- Created by: Manu Joseph
- Written by: Manu Joseph
- Directed by: Hardik Mehta
- Starring: R. Madhavan; Surveen Chawla;
- Theme music composer: Rachita Arora
- Country of origin: India
- Original language: English
- No. of seasons: 1
- No. of episodes: 8

Production
- Production location: India
- Cinematography: Piyush Puty
- Editors: Parikshhit Jha Manan Ashwin Mehta
- Running time: 26-36 min

Original release
- Network: Netflix
- Release: 17 December 2021

= Decoupled =

Indian web series

Decoupled is an Indian English-language comedy television series created and written by Manu Joseph for Netflix and directed by Hardik Mehta.

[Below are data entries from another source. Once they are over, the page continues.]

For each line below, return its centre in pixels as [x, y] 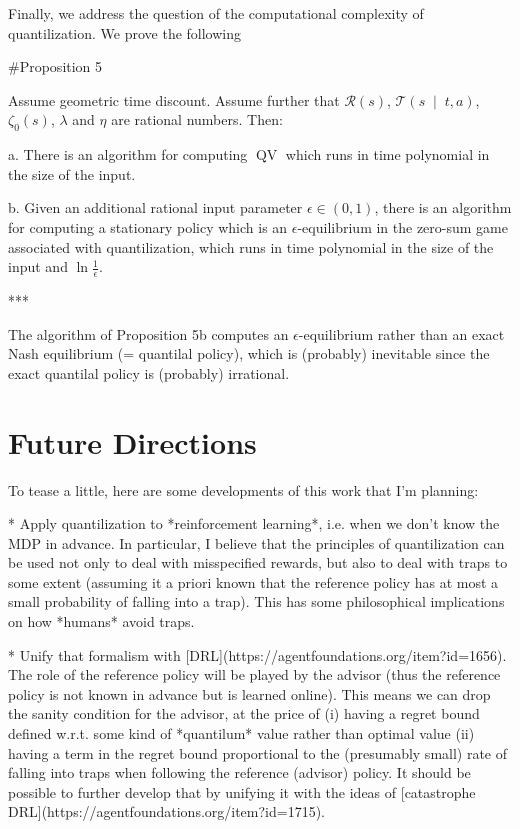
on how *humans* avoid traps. [101, 621]
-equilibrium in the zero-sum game [402, 226]
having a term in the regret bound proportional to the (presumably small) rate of [258, 752]
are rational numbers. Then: [197, 119]
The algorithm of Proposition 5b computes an [148, 333]
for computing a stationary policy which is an [148, 226]
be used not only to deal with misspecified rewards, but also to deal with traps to [258, 562]
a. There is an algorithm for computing [128, 154]
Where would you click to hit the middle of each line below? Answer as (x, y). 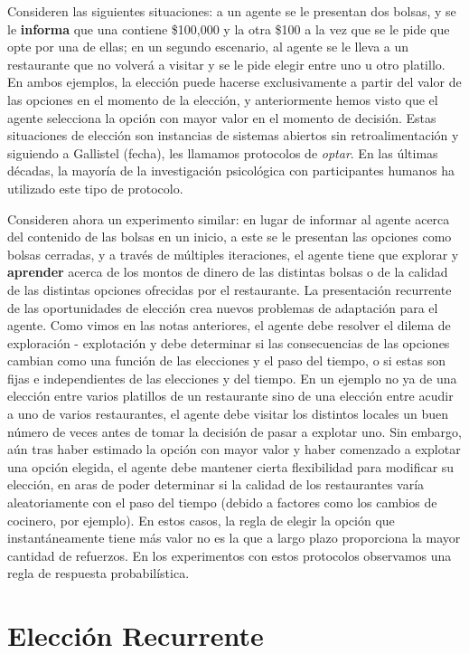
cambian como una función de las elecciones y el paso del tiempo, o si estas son (227, 360)
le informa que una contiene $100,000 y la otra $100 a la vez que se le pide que (229, 28)
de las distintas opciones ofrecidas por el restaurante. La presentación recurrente (230, 289)
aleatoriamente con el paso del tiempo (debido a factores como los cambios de (222, 502)
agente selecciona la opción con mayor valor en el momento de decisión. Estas (222, 117)
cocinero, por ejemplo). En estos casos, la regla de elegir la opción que (201, 520)
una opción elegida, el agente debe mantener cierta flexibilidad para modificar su (231, 466)
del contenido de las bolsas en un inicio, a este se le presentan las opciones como (230, 237)
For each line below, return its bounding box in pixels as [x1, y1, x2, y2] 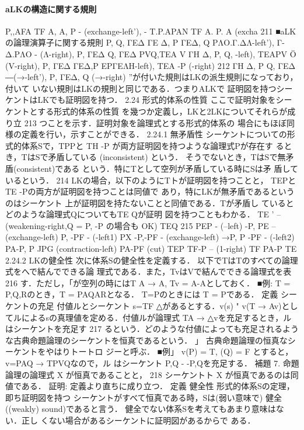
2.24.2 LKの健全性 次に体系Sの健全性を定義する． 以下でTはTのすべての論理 [5, 254, 298, 266]
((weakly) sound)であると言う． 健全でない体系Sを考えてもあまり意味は [5, 403, 276, 415]
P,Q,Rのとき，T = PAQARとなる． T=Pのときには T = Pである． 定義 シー [5, 288, 297, 300]
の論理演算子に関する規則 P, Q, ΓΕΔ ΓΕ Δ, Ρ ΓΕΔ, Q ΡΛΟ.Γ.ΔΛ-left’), [5, 36, 274, 48]
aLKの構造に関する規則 [5, 2, 97, 15]
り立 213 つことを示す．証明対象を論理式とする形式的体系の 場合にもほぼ [5, 116, 287, 129]
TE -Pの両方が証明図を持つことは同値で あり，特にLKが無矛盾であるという [5, 185, 295, 197]
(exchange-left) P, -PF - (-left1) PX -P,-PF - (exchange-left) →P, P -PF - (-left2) [5, 231, 295, 243]

The series stars R. Madhavan and Surveen Chawla in the lead roles.

== Plot ==
A misanthropic writer and his startup-founder wife juggle their impending divorce with the absurdities and annoyances of life in their affluent world.

== Cast==

- R. Madhavan as Arya
- Surveen Chawla as Shruti
- Arista Mehta as Rohini
- Chetan Bhagat as himself
- Atul Kumar as Agni
- Bhavik Kelawala as Jamal Sarif
- Aseem Hattangadi as Mayank
- Mir Afsar Ali as Dr Basu
- Sonia Rathee as Masha
- Darren E. Scott as Jean Lee
- Dilnaz Irani as Reema
- Himanee Bhatia
- Akash Khurana as Surinder Sharma
- Apara Mehta as Madhu Sharma
- Mukesh Bhatt as Ganesh
- Nazneen Madan as Bhumika
- Salim Siddiqui as Salim Bhai
- Srestha Banerjee as Decoupling Party Manager (Goa)

==Episodes==

| No. | Title | Directed by | Written by | Original release date |
| 1 | "Shake His Hand" | Hardik Mehta | Manu Joseph | 17 December 2021 |
Arya and Shruti debate the status of their marriage. Later, Arya’s argumentative impulses land him in trouble at the airport and at a restaurant.
| 2 | "Her Phone Hangs" | Hardik Mehta | Manu Joseph | 17 December 2021 |
Tasked with pitching a streaming series, Arya takes an idea to his CEO-turned-guru friend. Shruti grapples with telling Rohini about her and Arya.
| 3 | "Champion of Maids" | Hardik Mehta | Manu Joseph | 17 December 2021 |
Rohini posts a video to Arya’s Twitter account that gains him new fans. Angry that he won’t take it down, Shruti gets payback at a literature festival.
| 4 | "Peak Ovulation" | Hardik Mehta | Manu Joseph | 17 December 2021 |
Arya attempts to take advantage of a monthly cycle tracking app. Shruti asks him to handle an awkward conversation with her father.
| 5 | "The Ex Returns" | Hardik Mehta | Manu Joseph | 17 December 2021 |
One of Arya’s ex-flames comes to town, but after meeting in person, his excitement to introduce her to Shruti at a party that evening quickly wanes.
| 6 | "Affairs" | Hardik Mehta | Manu Joseph | 17 December 2021 |
As he and Shruti consider seeing other people, Arya suggests a party to announce their divorce. Arya visits Ganesh’s home in hopes of bringing him back.
| 7 | "How to Tell Your Daughter About Divorce" | Hardik Mehta | Manu Joseph | 17 December 2021 |
Arya’s locker room conduct appalls some neighbors. The couple bickers over who will inform Rohini about the divorce. Shruti’s parents visit unexpectedly.
| 8 | "The History of a Marriage" | Hardik Mehta | Manu Joseph | 17 December 2021 |
Family and friends arrive in Goa for the decoupling party. Arya encounters a familiar face at the resort. Shruti receives a lucrative offer from Mr. Lee.

==Release==
The series opened to mixed review from critics, though the performances of the lead pair received praise. The show's creator, Manu Joseph, subsequently noted that 'liberal media' outlets targeted the show.

Within three days of release, the series became the leading Indian series on the platform of the week.